How many integers between $10000$ and $99999$ (inclusive) are divisible by $3$ or $5$ or $7$ ?
My Try :
Total Integers between $10000$ and $99999$ are $89999$.
$\left\lfloor\frac{89999}{3}\right\rfloor+\left\lfloor\frac{89999}{5}\right\rfloor+\left\lfloor\frac{89999}{7}\right\rfloor$ – $\left\lfloor\frac{89999}{3\times5}\right\rfloor-\left\lfloor\frac{89999}{3\times7}\right\rfloor-\left\lfloor\frac{89999}{5\times7}\right\rfloor$ + $\left\lfloor\frac{89999}{3\times5\times7}\right\rfloor$ =
$48857$
I don't have an answer for this. Am I right here ?
Best Answer
The number of integers between $3$ and $4$ inclusive divisible by $3$ is not $\lfloor\frac{(4-3+1)}{3}\rfloor=\lfloor\frac{2}{3}\rfloor=0$ but is instead $\lfloor \frac{4}{3}\rfloor - \lfloor\frac{2}{3}\rfloor = 1$.

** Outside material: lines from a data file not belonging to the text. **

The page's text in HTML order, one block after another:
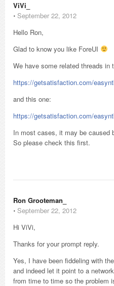
ViVi_
⋅ September 22, 2012
Hello Ron,
Glad to know you like ForeUI
We have some related threads
https://getsatisfaction.com/
and this one:
https://getsatisfaction.com/
In most cases, it may be caused
So please check this first.
Ron Grooteman_
⋅ September 22, 2012
Hi ViVi,
Thanks for your prompt reply.
Yes, I have been fiddeling with
and indeed let it point to a
from time to time so the problem
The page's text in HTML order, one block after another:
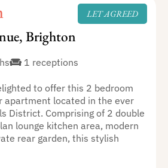
LET AGREED
Brighton
1 receptions
to offer this 2 bedroom
apartment located in the ever
District. Comprising of 2 double
lounge kitchen area, modern
rear garden, this stylish
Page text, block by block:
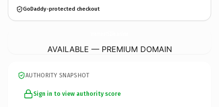
GoDaddy-protected checkout
AVAILABLE — PREMIUM DOMAIN
AUTHORITY SNAPSHOT
Sign in to view authority score
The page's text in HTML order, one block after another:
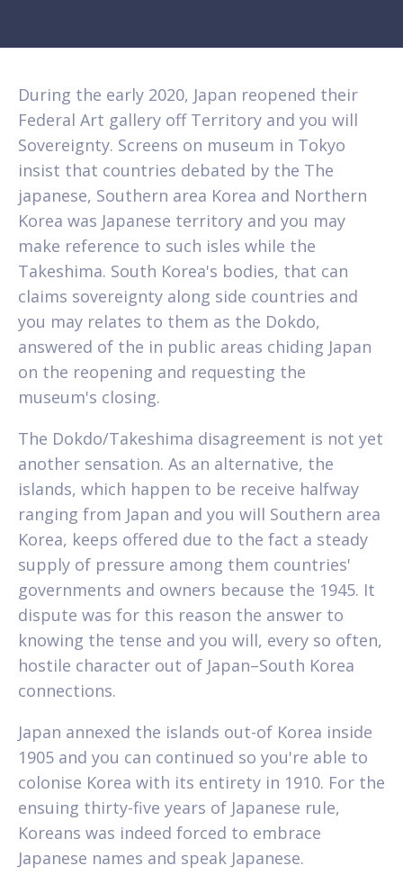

In the same way, you should not be using $\lfloor \frac{90000}{7}\rfloor$ but instead you should be using $\lfloor\frac{99999}{7}\rfloor - \lfloor\frac{9999}{7}\rfloor$
That is to say, the number of numbers $n$ in the range $a\leq n\leq b$ which is divisible by $7$ are those numbers in the range $1\leq n\leq b$ divisible by seven which are not numbers in the range $1\leq n\leq a-1$ which are divisible by $7$.